Challenges of relying on existing infrastructure

Relying on existing infrastructure is paradoxical in the sense that it allows for the business to remain flexible, yet at the same time, also places limits on its technological growth and operations.

“The big challenge is we don’t own the network so we can’t upgrade it. So if we wanted to build a tower to get better quality WiFi, we can’t do that,” says Gupta.

“But we have a lot of faith in the regulator and the kind of guidelines they set to ensure good quality of service. IDA (now IMDA) regulations require telcos to meet a certain standard of quality, so that gives us a lot of comfort,” he adds.

Circles.Life has raised several rounds of funding but Gupta declined to disclose any further details. It has struck up a partnership with Grab to provide its drivers with mobile data service.

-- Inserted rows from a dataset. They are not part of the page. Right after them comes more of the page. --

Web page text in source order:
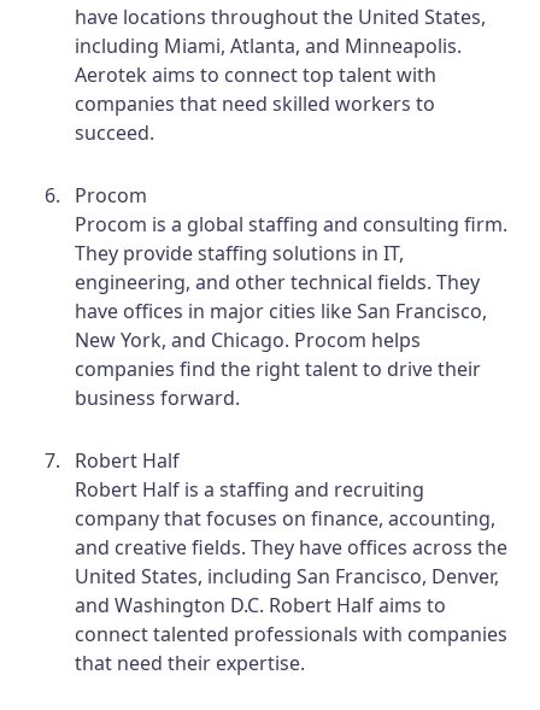
have locations throughout the United States,
including Miami, Atlanta, and Minneapolis.
Aerotek aims to connect top talent with
companies that need skilled workers to
succeed.
Procom
Procom is a global staffing and consulting firm.
They provide staffing solutions in IT,
engineering, and other technical fields. They
have offices in major cities like San Francisco,
New York, and Chicago. Procom helps
companies find the right talent to drive their
business forward.
Robert Half
Robert Half is a staffing and recruiting
company that focuses on finance, accounting,
and creative fields. They have offices across the
United States, including San Francisco, Denver,
and Washington D.C. Robert Half aims to
connect talented professionals with companies
that need their expertise.
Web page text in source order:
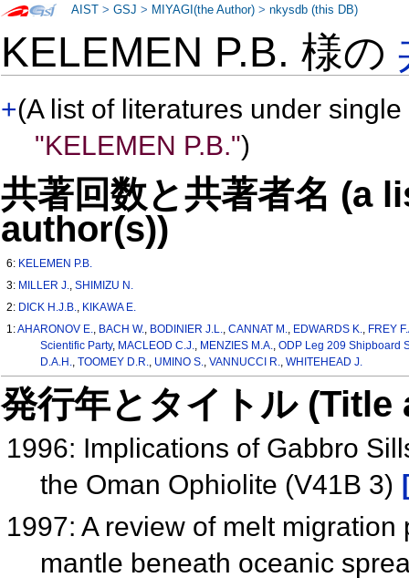
KELEMEN P.B. 様の
+(A list of literatures under
"KELEMEN P.B.")
共著回数と共著者名 (a
author(s))
6: KELEMEN P.B.
3: MILLER J.,SHIMIZU N.
2: DICK H.J.B., KIKAWA E.
1:AHARONOV E., BACH W., BODINIER J.L.,CANNAT M., EDWARDS K., FREY
Scientific Party, MACLEOD C.J., MENZIES M.A., ODP Leg 209 Shipboard
D.A.H., TOOMEY D.R., UMINO S., VANNUCCI R., WHITEHEAD J.
発行年とタイトル
1996: Implications of Gabbro
the Oman Ophiolite (V41B 3)
1997: A review of melt
mantle beneath oceanic
AIST >GSJ > MIYAGI(the Author) >nkysdb (this DB)
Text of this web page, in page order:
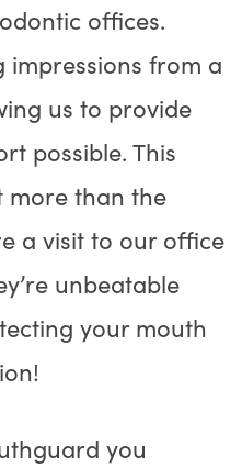
offices.
impressions from a
us to provide
possible. This
more than the
a visit to our office
unbeatable
your mouth
you
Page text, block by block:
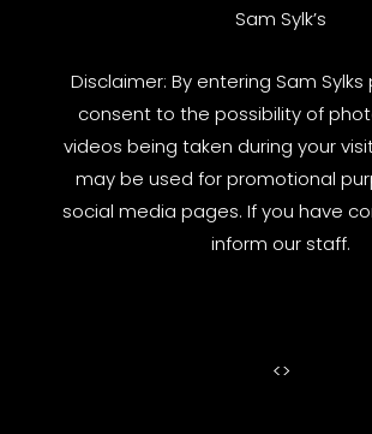
Sam Sylk’s
Disclaimer: By entering Sam
consent to the possibility of
videos being taken during your
may be used for promotional
social media pages. If you have
inform our staff.
<>
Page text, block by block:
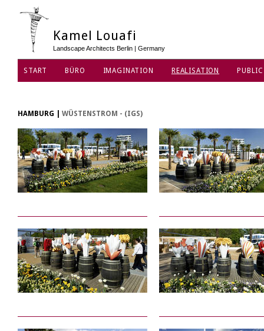
Kamel Louafi
Landscape Architects Berlin | Germany
START BÜRO IMAGINATION REALISATION
HAMBURG WÜSTENSTROM - (IGS)
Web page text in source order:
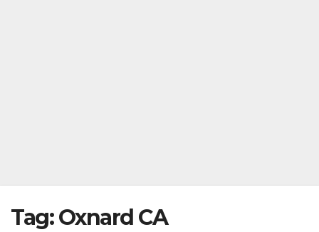
Tag:Oxnard CA
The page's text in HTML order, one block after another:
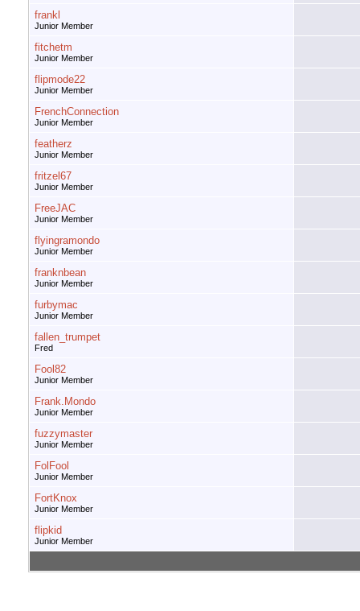
frankl
Junior Member
fitchetm
Junior Member
flipmode22
Junior Member
FrenchConnection
Junior Member
featherz
Junior Member
fritzel67
Junior Member
FreeJAC
Junior Member
flyingramondo
Junior Member
franknbean
Junior Member
furbymac
Junior Member
fallen_trumpet
Fred
Fool82
Junior Member
Frank.Mondo
Junior Member
fuzzymaster
Junior Member
FolFool
Junior Member
FortKnox
Junior Member
flipkid
Junior Member
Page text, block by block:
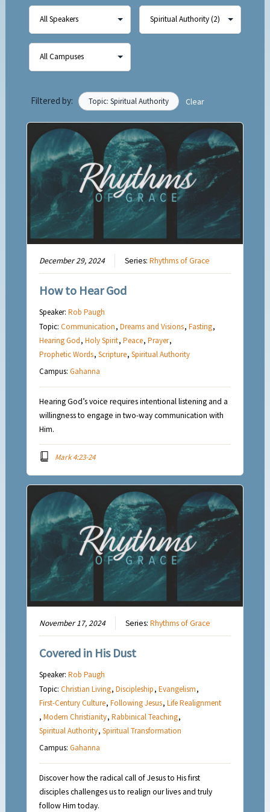
Filtered by: Topic: Spiritual Authority Clear
December 29, 2024 Series:Rhythms of Grace
How to Hear God
Speaker:Rob Paugh
Topic:Communication,Dreams and Visions,Fasting,
Hearing God,Holy Spirit,Peace,Prayer,
Prophetic Words,Scripture,Spiritual Authority
Campus:Gahanna
Hearing God’s voice requires intentional listening and a
willingness to engage in two-way communication with
Him.
Mark 4:23-24
November 17, 2024 Series:Rhythms of Grace
Covered in His Dust
Speaker:Rob Paugh
Topic:Christian Living,Discipleship,Evangelism,
First-Century Culture,Following Jesus,Life Realignment
,Modern Christianity,Rabbinical Teaching,
Spiritual Authority,Spiritual Transformation
Campus:Gahanna
Discover how the radical call of Jesus to His first
disciples challenges us to realign our lives and truly
follow Him today.
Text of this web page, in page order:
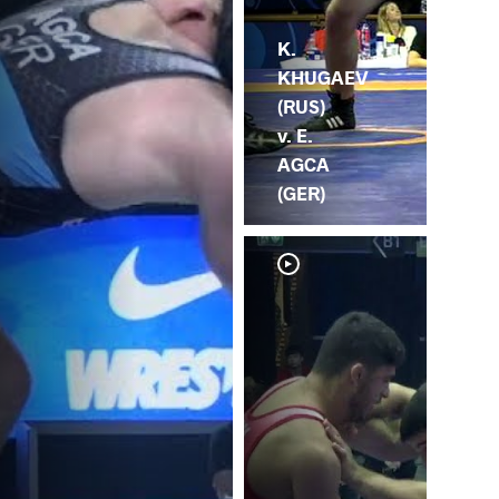
K.
KHUGAEV
(RUS)
v. E.
AGCA
(GER)
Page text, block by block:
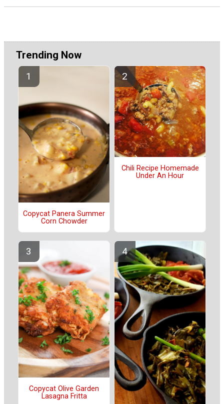
Trending Now
Copycat Panera Summer
Corn Chowder
Chili Recipe Homemade
Under An Hour
Copycat Olive Garden
Lasagna Fritta
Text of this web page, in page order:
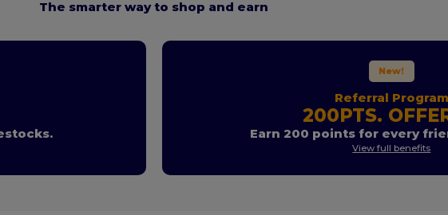
The smarter way to shop and earn
New!
Referral Program
200PTS.
Earn 200 points for every
View full benefits
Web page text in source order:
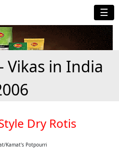
☰
Vikas in India
Dry Rotis
Kamat's Potpourri
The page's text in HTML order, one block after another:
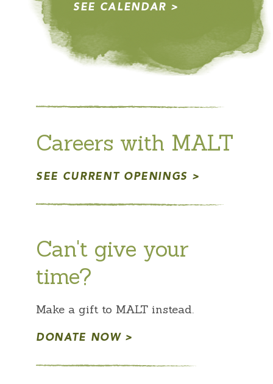
SEE CALENDAR
Careers with MALT
SEE CURRENT OPENINGS
Can't give your
time?
Make a gift to MALT instead.
DONATE NOW
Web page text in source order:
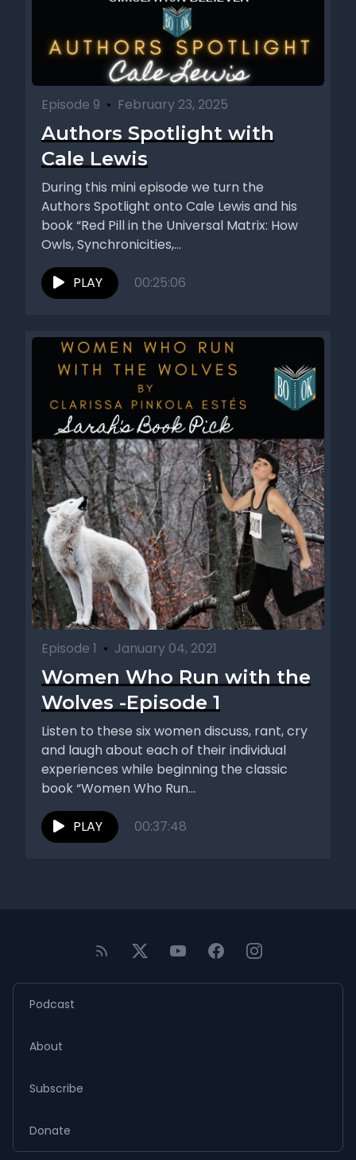
Episode 9 • February 23, 2025
Authors Spotlight with
Cale Lewis
During this mini episode we turn the
Authors Spotlight onto Cale Lewis and his
book “Red Pill in the Universal Matrix: How
Owls, Synchronicities,...
PLAY 00:25:06
Episode 1 • January 04, 2021
Women Who Run with the
Wolves -Episode 1
Listen to these six women discuss, rant, cry
and laugh about each of their individual
experiences while beginning the classic
book “Women Who Run...
PLAY 00:37:48
Podcast
About
Subscribe
Donate
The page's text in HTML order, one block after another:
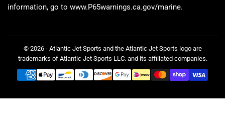
information, go to www.P65warnings.ca.gov/marine.
© 2026 - Atlantic Jet Sports and the Atlantic Jet Sports logo are
trademarks of Atlantic Jet Sports LLC. and its affiliated companies.
Payment
methods
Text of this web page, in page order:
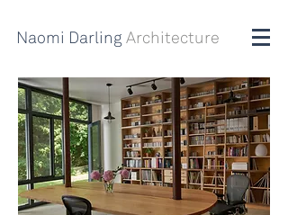
Naomi Darling Architecture
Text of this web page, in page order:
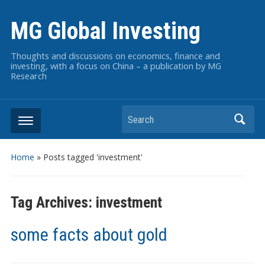
MG Global Investing
Thoughts and discussions on economics, finance and
investing, with a focus on China – a publication by MG
Research
Search
Home » Posts tagged 'investment'
Tag Archives: investment
some facts about gold
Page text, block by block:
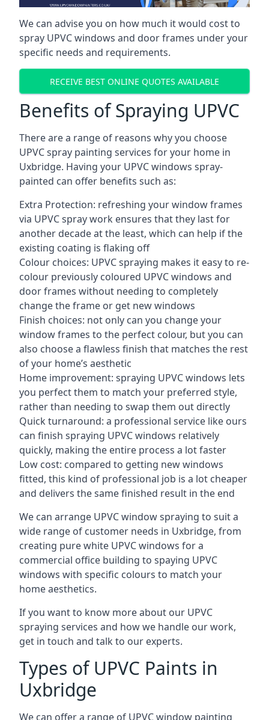
We can advise you on how much it would cost to
spray UPVC windows and door frames under your
specific needs and requirements.
RECEIVE BEST ONLINE QUOTES AVAILABLE
Benefits of Spraying UPVC
There are a range of reasons why you choose
UPVC spray painting services for your home in
Uxbridge. Having your UPVC windows spray-
painted can offer benefits such as:
Extra Protection: refreshing your window frames
via UPVC spray work ensures that they last for
another decade at the least, which can help if the
existing coating is flaking off
Colour choices: UPVC spraying makes it easy to re-
colour previously coloured UPVC windows and
door frames without needing to completely
change the frame or get new windows
Finish choices: not only can you change your
window frames to the perfect colour, but you can
also choose a flawless finish that matches the rest
of your home’s aesthetic
Home improvement: spraying UPVC windows lets
you perfect them to match your preferred style,
rather than needing to swap them out directly
Quick turnaround: a professional service like ours
can finish spraying UPVC windows relatively
quickly, making the entire process a lot faster
Low cost: compared to getting new windows
fitted, this kind of professional job is a lot cheaper
and delivers the same finished result in the end
We can arrange UPVC window spraying to suit a
wide range of customer needs in Uxbridge, from
creating pure white UPVC windows for a
commercial office building to spaying UPVC
windows with specific colours to match your
home aesthetics.
If you want to know more about our UPVC
spraying services and how we handle our work,
get in touch and talk to our experts.
Types of UPVC Paints in
Uxbridge
We can offer a range of UPVC window painting
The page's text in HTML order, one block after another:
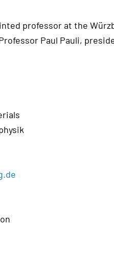
professor at the
Paul Pauli,
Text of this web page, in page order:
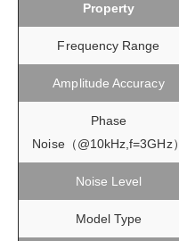
Property
Frequency Range
Amplitude Accuracy
Phase
Noise（@10kHz,f=3GHz）
Noise Level
Model Type
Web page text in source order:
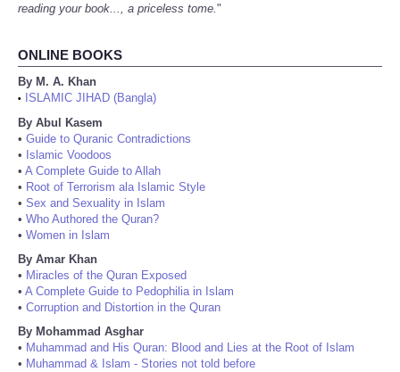
reading your book..., a priceless tome."
ONLINE BOOKS
By M. A. Khan
•
ISLAMIC JIHAD (Bangla)
By Abul Kasem
• Guide to Quranic Contradictions
• Islamic Voodoos
• A Complete Guide to Allah
• Root of Terrorism ala Islamic Style
• Sex and Sexuality in Islam
• Who Authored the Quran?
• Women in Islam
By Amar Khan
• Miracles of the Quran Exposed
• A Complete Guide to Pedophilia in Islam
• Corruption and Distortion in the Quran
By Mohammad Asghar
• Muhammad and His Quran: Blood and Lies at the Root of Islam
• Muhammad & Islam - Stories not told before
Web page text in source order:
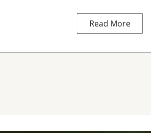
Read More
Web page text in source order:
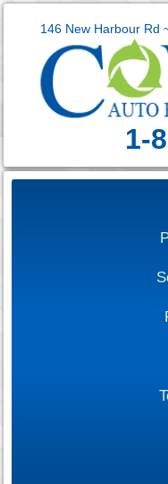
146 New Harbour Rd
1-
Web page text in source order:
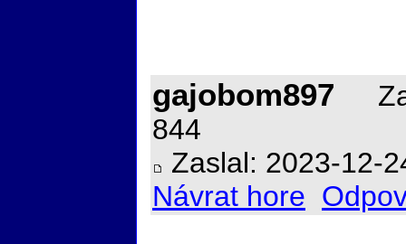
gajobom897
844
Zaslal: 2023-12-
Návrat hore
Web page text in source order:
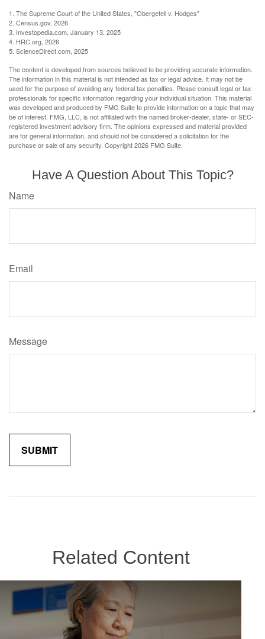
1. The Supreme Court of the United States, "Obergefell v. Hodges"
2. Census.gov, 2026
3. Investopedia.com, January 13, 2025
4. HRC.org, 2026
5. ScienceDirect.com, 2025
The content is developed from sources believed to be providing accurate information.
The information in this material is not intended as tax or legal advice. It may not be
used for the purpose of avoiding any federal tax penalties. Please consult legal or tax
professionals for specific information regarding your individual situation. This material
was developed and produced by FMG Suite to provide information on a topic that may
be of interest. FMG, LLC, is not affiliated with the named broker-dealer, state- or SEC-
registered investment advisory firm. The opinions expressed and material provided
are for general information, and should not be considered a solicitation for the
purchase or sale of any security. Copyright2026 FMG Suite.
Have A Question About This Topic?
Name
Email
Message
Related Content
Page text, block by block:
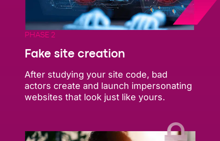
PHASE 2
Fake site creation
After studying your site code, bad
actors create and launch impersonating
websites that look just like yours.
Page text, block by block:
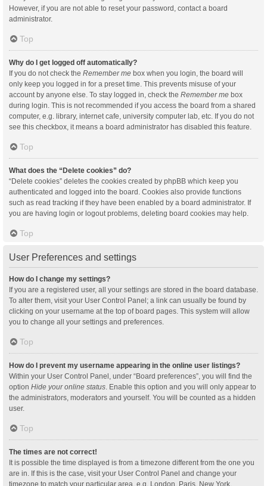
However, if you are not able to reset your password, contact a board
administrator.
Top
Why do I get logged off automatically?
If you do not check the Remember me box when you login, the board will
only keep you logged in for a preset time. This prevents misuse of your
account by anyone else. To stay logged in, check the Remember me box
during login. This is not recommended if you access the board from a shared
computer, e.g. library, internet cafe, university computer lab, etc. If you do not
see this checkbox, it means a board administrator has disabled this feature.
Top
What does the “Delete cookies” do?
“Delete cookies” deletes the cookies created by phpBB which keep you
authenticated and logged into the board. Cookies also provide functions
such as read tracking if they have been enabled by a board administrator. If
you are having login or logout problems, deleting board cookies may help.
Top
User Preferences and settings
How do I change my settings?
If you are a registered user, all your settings are stored in the board database.
To alter them, visit your User Control Panel; a link can usually be found by
clicking on your username at the top of board pages. This system will allow
you to change all your settings and preferences.
Top
How do I prevent my username appearing in the online user listings?
Within your User Control Panel, under “Board preferences”, you will find the
option Hide your online status . Enable this option and you will only appear to
the administrators, moderators and yourself. You will be counted as a hidden
user.
Top
The times are not correct!
It is possible the time displayed is from a timezone different from the one you
are in. If this is the case, visit your User Control Panel and change your
timezone to match your particular area, e.g. London, Paris, New York,
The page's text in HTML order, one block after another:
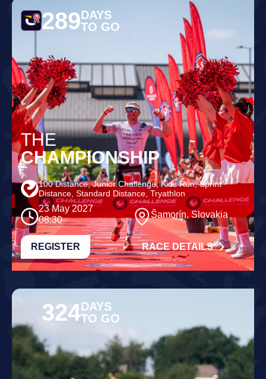
289DAYS
TO GO
THE
CHAMPIONSHIP
100 Distance, Junior Challenge, Kids Run, Sprint
Distance, Standard Distance, Tryathlon
23 May 2027
08:30
Šamorín, Slovakia
REGISTER RACE DETAILS
324DAYS
TO GO
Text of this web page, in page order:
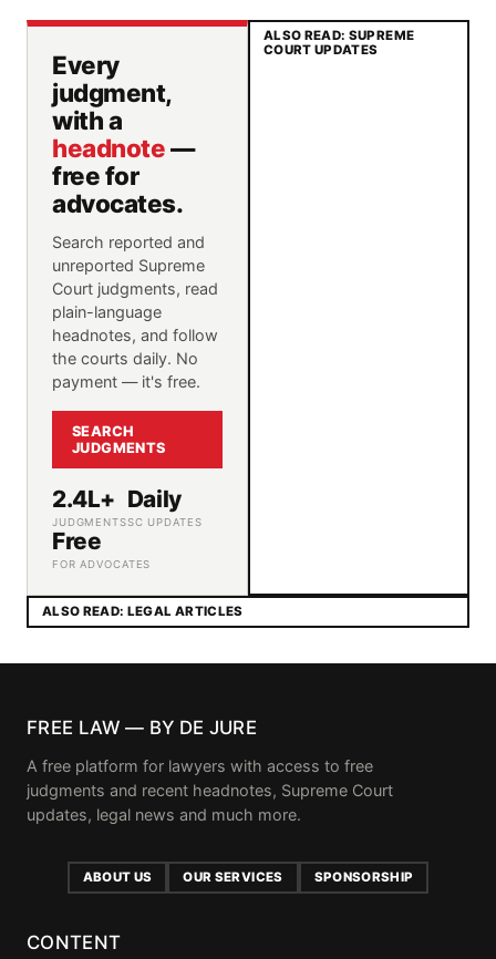
Every
judgment,
with a
headnote—
free for
advocates.
Search reported and
unreported Supreme
Court judgments, read
plain-language
headnotes, and follow
the courts daily. No
payment — it's free.
SEARCH
JUDGMENTS
2.4L+
JUDGMENTS
Daily
SC UPDATES
Free
FOR ADVOCATES
ALSO READ: SUPREME
COURT UPDATES
ALSO READ: LEGAL ARTICLES
FREE LAW — BY DE JURE
A free platform for lawyers with access to free
judgments and recent headnotes, Supreme Court
updates, legal news and much more.
ABOUT US OUR SERVICES SPONSORSHIP
CONTENT
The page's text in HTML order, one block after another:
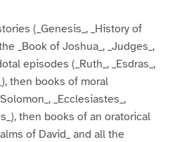
(_Genesis_, _History of
_Book of Joshua_, _Judges_,
episodes (_Ruth_, _Esdras_,
then books of moral
_Ecclesiastes_,
then books of an oratorical
of David_ and all the
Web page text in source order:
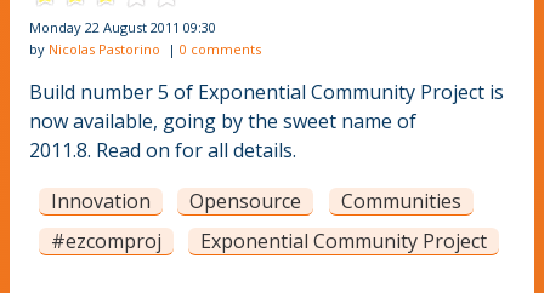
Monday 22 August 2011 09:30
by Nicolas Pastorino | 0 comments
Build number 5 of Exponential Community Project is
now available, going by the sweet name of
2011.8. Read on for all details.
Innovation
Opensource
Communities
#ezcomproj
Exponential Community Project
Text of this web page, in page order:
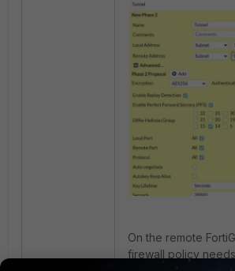
On the remote
firewall policy
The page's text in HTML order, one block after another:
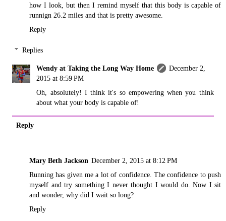
how I look, but then I remind myself that this body is capable of
runnign 26.2 miles and that is pretty awesome.
Reply
Replies
Wendy at Taking the Long Way Home
December 2,
2015 at 8:59 PM
Oh, absolutely! I think it's so empowering when you think
about what your body is capable of!
Reply
Mary Beth Jackson December 2, 2015 at 8:12 PM
Running has given me a lot of confidence. The confidence to push
myself and try something I never thought I would do. Now I sit
and wonder, why did I wait so long?
Reply
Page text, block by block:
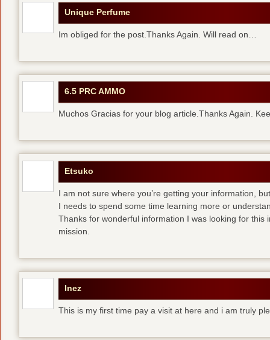
Unique Perfume
Im obliged for the post.Thanks Again. Will read on…
6.5 PRC AMMO
Muchos Gracias for your blog article.Thanks Again.
Etsuko
I am not sure where you’re getting your information,
I needs to spend some time learning more or
Thanks for wonderful information I was looking for this
mission.
Inez
This is my first time pay a visit at here and i am truly
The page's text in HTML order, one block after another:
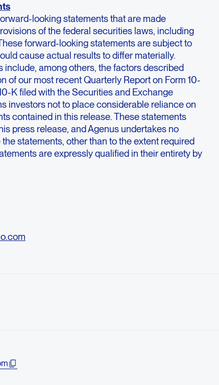
looking statements that are made
of the federal securities laws, including
forward-looking statements are subject to
cause actual results to differ materially.
include, among others, the factors described
of our most recent Quarterly Report on Form 10-
K filed with the Securities and Exchange
investors not to place considerable reliance on
contained in this release. These statements
press release, and Agenus undertakes no
statements, other than to the extent required
are expressly qualified in their entirety by
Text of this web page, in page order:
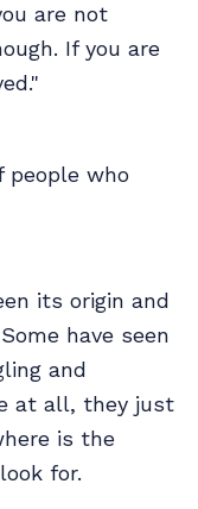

In the near future, it is also exploring OTT (over-the-top content) add-ons.

With just six months into its operation, it is difficult to predict whether Circles.Life will be a genuine disruptor in the local telco scene, especially since no revenue or user MoM growth statistics have been released. And even if there was, it would be a couple of years at least before it can qualify as a sustainable business model.

Additionally, Circles.Life has not had experienced dealing with network breakdowns similar to the recent StarHub outage. Would its system be robust enough to recover from such an attack?

Also Read: MyRepublic appoints Lavinia Koh to fill newly-formed CFO position

And what’s stopping existing telcos from taking a risk by cannibalising their own service with a virtual telco of their own? It’s a far-fetched scenario, perhaps. But it is always prudent to consider all possible outcomes.

Many of these questions can only be answered in due time. But one thing for sure is that, at a price point of S$28 (US$20) for a 6GB plan with no obligation to commit to any timeframe, the risk of toying around with this virtual telco is negligible.